Mungkin
beberapa dari kita pernah lihat atau dengar orang berkata “Saya mau
mulai investasi, tapi bingung bagaimana cara memulainya.” Saya tidak
tahu bagaimana dengan anda, namun rata-rata orang diluar sana juga
kebingungan dan ketika berbicara tentang investasi, yang mereka tahu
hanyalah investasi ke saham. Padahal, saham hanyalah satu dari sekian
banyak jenis aset kelas dan instrumen investasi di luar sana. Jika anda
pernah merasa demikian atau bahkan sudah lumayan berpengalaman
sekalipun, artikel ini cocok untuk tingkatkan pengetahuan anda lebih
dalam lagi tentang jenis aset kelas yang bisa anda investasikan.
Sebelum
anda semakin penasaran tentang pengetahuan bermanfaat ini, Apakah anda
pernah dengar nama Robert T. Kiyosaki? Ya, nama tersebut mungkin tidak
lagi asing di telinga beberapa orang seperti anda, yang tertarik ataupun
sudah terjun ke dalam dunia investasi. Ia adalah seorang investor kelas
dunia, asal Amerika Serikat yang sudah punya lebih dari 6000 properti
di seluruh dunia, yang menghasilkan pasif income untuknya, tanpa harus
bekerja sekalipun. Sebelum membahas tentang4 Jenis aset kelas yang bisa
menjadi pilihan ketika anda hendak melakukan investasi, saya penasaran,
apakah anda sudah tahu apa pengertian mendasar dari aset? Menurut
beliau, aset adalah segala sesuatu yang membuat uang masuk ke kantong
anda. Nah, kalau begitu, coba anda perhatikan, apakah mobil dan rumah
adalah aset? Jawabannya belum tentu! Jika rumah yang anda tempati harus
membayar uang listrik, air dan PBB, itu berarti rumah anda adalah
liabilitas, karena uang keluar dari kantong anda.
Setelah
baca artikel ini sampai selesai, anda akan lebih ketahui jenis-jenis
gambaran umum mengenai aset kelas ini, memiliki kelebihan dan peranannya
tersendiri, sesuai kebutuhan, waktu serta siklus ekonomi yang terjadi.
1. Properti/ Real Estate

Jenis
aset properti merupakan aset kelas yang sudah dari zaman dahulu kala
ada. Beberapa investor besar banyak yang menjadi kaya raya dari aset
kelas ini, salah satunya Robert Kiyosaki yang juga merupakan investor
sukses di bidang ini. Ada kesamaan mendasar dari orang kaya, yaitu kalau
mereka tidak kaya dari properti, setelah kaya mereka beli properti.

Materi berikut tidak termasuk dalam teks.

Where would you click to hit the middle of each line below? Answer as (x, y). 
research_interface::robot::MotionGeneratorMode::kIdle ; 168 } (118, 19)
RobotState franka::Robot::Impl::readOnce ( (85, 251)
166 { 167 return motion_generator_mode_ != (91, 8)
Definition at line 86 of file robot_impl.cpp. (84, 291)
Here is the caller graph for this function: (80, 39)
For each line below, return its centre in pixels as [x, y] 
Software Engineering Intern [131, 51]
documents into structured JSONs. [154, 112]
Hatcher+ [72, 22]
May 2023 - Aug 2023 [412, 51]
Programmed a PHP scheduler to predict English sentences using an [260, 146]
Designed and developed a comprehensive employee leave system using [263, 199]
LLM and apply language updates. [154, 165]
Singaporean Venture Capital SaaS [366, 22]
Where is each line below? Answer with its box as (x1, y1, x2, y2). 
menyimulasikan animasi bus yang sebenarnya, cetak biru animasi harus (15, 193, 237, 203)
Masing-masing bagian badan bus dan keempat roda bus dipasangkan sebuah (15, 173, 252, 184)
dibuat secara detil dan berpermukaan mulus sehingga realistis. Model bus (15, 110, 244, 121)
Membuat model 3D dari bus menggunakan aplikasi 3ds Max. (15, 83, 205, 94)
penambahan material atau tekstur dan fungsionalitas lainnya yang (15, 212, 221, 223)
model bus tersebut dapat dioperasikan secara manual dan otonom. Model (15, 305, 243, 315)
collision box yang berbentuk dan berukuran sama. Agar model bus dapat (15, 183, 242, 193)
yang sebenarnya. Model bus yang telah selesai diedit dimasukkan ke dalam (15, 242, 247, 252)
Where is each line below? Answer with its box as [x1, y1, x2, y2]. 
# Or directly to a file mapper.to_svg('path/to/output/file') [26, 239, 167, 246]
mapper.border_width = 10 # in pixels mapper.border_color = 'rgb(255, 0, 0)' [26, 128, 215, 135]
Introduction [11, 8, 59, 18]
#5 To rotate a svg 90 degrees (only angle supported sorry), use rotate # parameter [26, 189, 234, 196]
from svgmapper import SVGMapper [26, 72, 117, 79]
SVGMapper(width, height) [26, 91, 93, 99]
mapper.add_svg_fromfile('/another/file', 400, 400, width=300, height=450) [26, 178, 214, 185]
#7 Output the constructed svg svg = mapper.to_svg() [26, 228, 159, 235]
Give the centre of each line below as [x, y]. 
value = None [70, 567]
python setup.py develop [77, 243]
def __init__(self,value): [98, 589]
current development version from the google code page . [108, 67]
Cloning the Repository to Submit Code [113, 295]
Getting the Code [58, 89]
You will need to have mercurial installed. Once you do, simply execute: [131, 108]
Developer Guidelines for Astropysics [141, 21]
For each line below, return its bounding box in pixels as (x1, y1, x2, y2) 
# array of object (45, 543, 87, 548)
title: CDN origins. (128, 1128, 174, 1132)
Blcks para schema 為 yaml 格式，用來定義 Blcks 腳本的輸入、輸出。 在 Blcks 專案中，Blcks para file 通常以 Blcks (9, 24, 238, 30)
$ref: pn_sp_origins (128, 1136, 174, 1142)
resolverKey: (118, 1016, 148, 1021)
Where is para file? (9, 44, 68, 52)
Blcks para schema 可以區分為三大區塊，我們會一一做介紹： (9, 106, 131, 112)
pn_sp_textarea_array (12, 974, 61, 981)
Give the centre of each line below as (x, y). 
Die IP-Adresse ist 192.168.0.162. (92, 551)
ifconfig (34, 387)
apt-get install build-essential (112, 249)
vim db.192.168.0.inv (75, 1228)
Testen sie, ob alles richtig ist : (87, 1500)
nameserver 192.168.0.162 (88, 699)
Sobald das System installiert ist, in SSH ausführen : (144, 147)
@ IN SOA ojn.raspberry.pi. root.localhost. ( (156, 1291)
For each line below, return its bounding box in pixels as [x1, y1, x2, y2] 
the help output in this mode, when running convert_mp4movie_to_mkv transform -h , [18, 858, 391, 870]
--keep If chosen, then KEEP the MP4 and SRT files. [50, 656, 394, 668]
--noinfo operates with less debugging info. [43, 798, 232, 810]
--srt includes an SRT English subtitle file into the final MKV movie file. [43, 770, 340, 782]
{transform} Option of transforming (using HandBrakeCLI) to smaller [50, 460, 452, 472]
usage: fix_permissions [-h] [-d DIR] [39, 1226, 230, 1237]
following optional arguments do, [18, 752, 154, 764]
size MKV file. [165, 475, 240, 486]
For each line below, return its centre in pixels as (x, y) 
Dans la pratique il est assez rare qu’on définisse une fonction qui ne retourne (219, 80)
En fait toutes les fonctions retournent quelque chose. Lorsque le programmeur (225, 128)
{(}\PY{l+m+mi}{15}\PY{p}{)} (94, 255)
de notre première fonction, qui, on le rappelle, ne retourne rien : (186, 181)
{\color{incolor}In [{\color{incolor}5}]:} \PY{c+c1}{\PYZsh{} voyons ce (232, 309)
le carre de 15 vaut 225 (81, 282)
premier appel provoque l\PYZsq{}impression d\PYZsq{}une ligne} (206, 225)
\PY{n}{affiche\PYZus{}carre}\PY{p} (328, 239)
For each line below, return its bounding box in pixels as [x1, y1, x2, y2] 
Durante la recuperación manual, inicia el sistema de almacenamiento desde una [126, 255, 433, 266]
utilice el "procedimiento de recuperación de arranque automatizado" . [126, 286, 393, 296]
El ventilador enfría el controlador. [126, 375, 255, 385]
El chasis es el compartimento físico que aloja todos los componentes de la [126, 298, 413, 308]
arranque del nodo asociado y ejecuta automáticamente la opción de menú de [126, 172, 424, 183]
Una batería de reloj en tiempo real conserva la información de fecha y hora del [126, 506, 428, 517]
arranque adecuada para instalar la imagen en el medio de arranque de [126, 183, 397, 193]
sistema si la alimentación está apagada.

Kira-kira apakah anda tahu kenapa hal itu terjadi?
Mungkin
sekilas terpikir dalam benak anda, “Wah, mungkin gara-gara properti itu
harganya naik terus”. Jawaban tersebut tidak sepenuhnya benar ataupun
salah. Di Indonesia, secara garis besar memang seperti itu, namun yang
penting untuk anda perhatikan, properti itu bersifat localize/ mikro,
jadi properti di satu tempat akan berbeda harganya bergantung dari
banyak faktor seperti lokasi, pertumbuhan penduduk, permintaan pasar,
dsb. Bisa jadi properti properti di satu tepat naik, bisa juga turun.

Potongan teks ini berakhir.